## TASK TO COMPLETE:
All records below should be repeated exactly, with the pictures left out.

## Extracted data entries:
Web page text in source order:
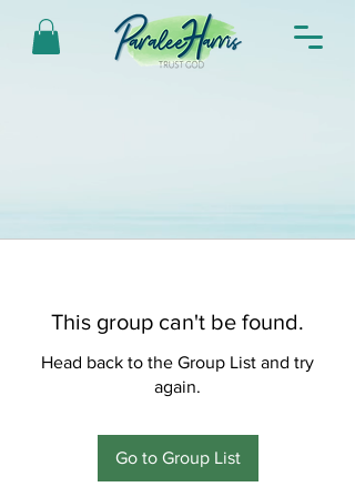
This group can't be found.
Head back to the Group List and try
again.
Go to Group List
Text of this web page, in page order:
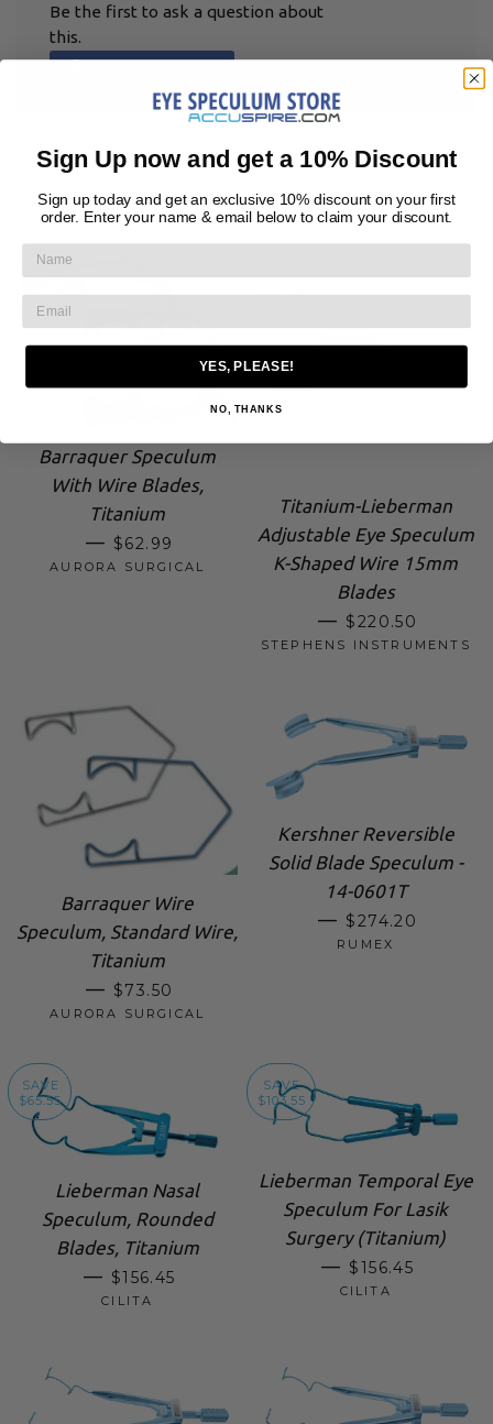
Be the first to ask a question about
this.
Ask a Question
RELATED PRODUCTS
Barraquer Speculum
With Wire Blades,
Titanium
— SALE PRICE
$62.99
AURORA SURGICAL
Titanium-Lieberman
Adjustable Eye Speculum
K-Shaped Wire 15mm
Blades
— SALE PRICE
$220.50
STEPHENS INSTRUMENTS
Barraquer Wire
Speculum, Standard Wire,
Titanium
— REGULAR PRICE
$73.50
AURORA SURGICAL
Kershner Reversible
Solid Blade Speculum -
14-0601T
— REGULAR
$274.20
RUMEX
SAVE
$65.55
Lieberman Nasal
Speculum, Rounded
Blades, Titanium
— SALE PRICE
$156.45
CILITA
SAVE
$103.55
Lieberman Temporal Eye
Speculum For Lasik
Surgery (Titanium)
— SALE PRICE
$156.45
CILITA
Sign Up now and get a 10% Discount
Sign up today and get an exclusive 10% discount on your first
order. Enter your name & email below to claim your discount.
YES, PLEASE!
NO, THANKS
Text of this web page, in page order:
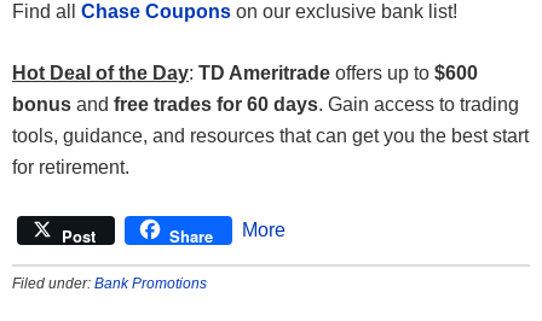
Find all Chase Coupons on our exclusive bank list!
Hot Deal of the Day: TD Ameritrade offers up to $600
bonus and free trades for 60 days. Gain access to trading
tools, guidance, and resources that can get you the best start
for retirement.
Post Share More
Filed under: Bank Promotions
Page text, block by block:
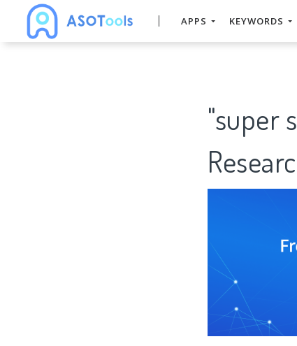
APPS KEYWORDS
"super
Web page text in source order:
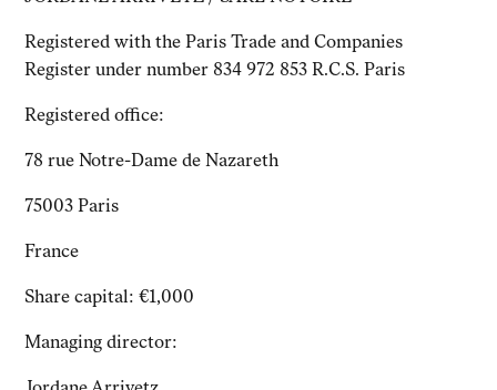
Registered with the Paris Trade and Companies
Register under number 834 972 853 R.C.S. Paris
Registered office:
78 rue Notre-Dame de Nazareth
75003 Paris
France
Share capital: €1,000
Managing director:
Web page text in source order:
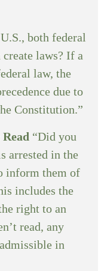
both federal
create laws? If a
law, the
due to
Constitution.”
“Did you
arrested in the
inform them of
includes the
right to an
read, any
in
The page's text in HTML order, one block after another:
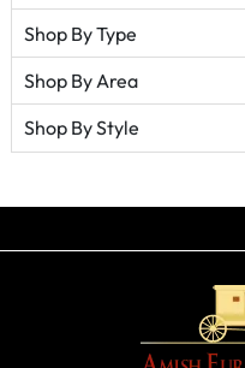
Shop By Type
Shop By Area
Shop By Style
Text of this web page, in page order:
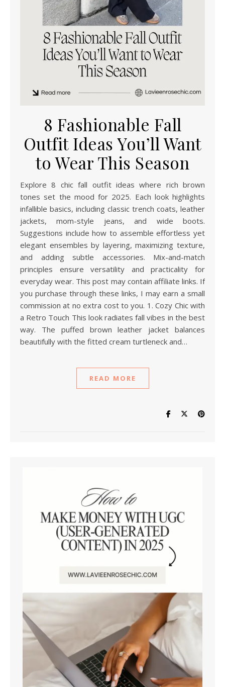
8 Fashionable Fall
Outfit Ideas You’ll Want
to Wear This Season
Explore 8 chic fall outfit ideas where rich brown
tones set the mood for 2025. Each look highlights
infallible basics, including classic trench coats, leather
jackets, mom-style jeans, and wide boots.
Suggestions include how to assemble effortless yet
elegant ensembles by layering, maximizing texture,
and adding subtle accessories. Mix-and-match
principles ensure versatility and practicality for
everyday wear. This post may contain affiliate links. If
you purchase through these links, I may earn a small
commission at no extra cost to you. 1. Cozy Chic with
a Retro Touch This look radiates fall vibes in the best
way. The puffed brown leather jacket balances
beautifully with the fitted cream turtleneck and…
READ MORE
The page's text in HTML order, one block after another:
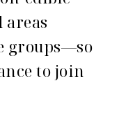
groups—so
to join
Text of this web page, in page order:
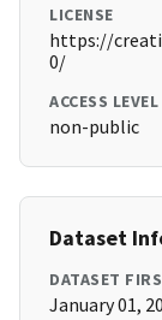
LICENSE
https://
0/
ACCESS LEVEL
non-public
Dataset
DATASET
January 01,
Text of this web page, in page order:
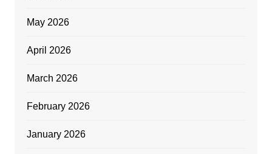
May 2026
April 2026
March 2026
February 2026
January 2026

## RESPONSE FOR THIS EXERCISE:
Web page text in source order:
This group can't be found.
Head back to the Group List and try
again.
Go to Group List
Text of this web page, in page order:
Be the first to ask a question about
this.
Ask a Question
RELATED PRODUCTS
Barraquer Speculum
With Wire Blades,
Titanium
— SALE PRICE
$62.99
AURORA SURGICAL
Titanium-Lieberman
Adjustable Eye Speculum
K-Shaped Wire 15mm
Blades
— SALE PRICE
$220.50
STEPHENS INSTRUMENTS
Barraquer Wire
Speculum, Standard Wire,
Titanium
— REGULAR PRICE
$73.50
AURORA SURGICAL
Kershner Reversible
Solid Blade Speculum -
14-0601T
— REGULAR
$274.20
RUMEX
SAVE
$65.55
Lieberman Nasal
Speculum, Rounded
Blades, Titanium
— SALE PRICE
$156.45
CILITA
SAVE
$103.55
Lieberman Temporal Eye
Speculum For Lasik
Surgery (Titanium)
— SALE PRICE
$156.45
CILITA
Sign Up now and get a 10% Discount
Sign up today and get an exclusive 10% discount on your first
order. Enter your name & email below to claim your discount.
YES, PLEASE!
NO, THANKS
Text of this web page, in page order:
Find all Chase Coupons on our exclusive bank list!
Hot Deal of the Day: TD Ameritrade offers up to $600
bonus and free trades for 60 days. Gain access to trading
tools, guidance, and resources that can get you the best start
for retirement.
Post Share More
Filed under: Bank Promotions
Page text, block by block:
APPS KEYWORDS
"super
Web page text in source order:
Registered with the Paris Trade and Companies
Register under number 834 972 853 R.C.S. Paris
Registered office:
78 rue Notre-Dame de Nazareth
75003 Paris
France
Share capital: €1,000
Managing director:
Web page text in source order:
both federal
create laws? If a
law, the
due to
Constitution.”
“Did you
arrested in the
inform them of
includes the
right to an
read, any
in
The page's text in HTML order, one block after another:
Shop By Type
Shop By Area
Shop By Style
Text of this web page, in page order:
8 Fashionable Fall
Outfit Ideas You’ll Want
to Wear This Season
Explore 8 chic fall outfit ideas where rich brown
tones set the mood for 2025. Each look highlights
infallible basics, including classic trench coats, leather
jackets, mom-style jeans, and wide boots.
Suggestions include how to assemble effortless yet
elegant ensembles by layering, maximizing texture,
and adding subtle accessories. Mix-and-match
principles ensure versatility and practicality for
everyday wear. This post may contain affiliate links. If
you purchase through these links, I may earn a small
commission at no extra cost to you. 1. Cozy Chic with
a Retro Touch This look radiates fall vibes in the best
way. The puffed brown leather jacket balances
beautifully with the fitted cream turtleneck and…
READ MORE
The page's text in HTML order, one block after another:
groups—so
to join
Text of this web page, in page order:
LICENSE
https://
0/
ACCESS LEVEL
non-public
Dataset
DATASET
January 01,
Text of this web page, in page order:
May 2026
April 2026
March 2026
February 2026
January 2026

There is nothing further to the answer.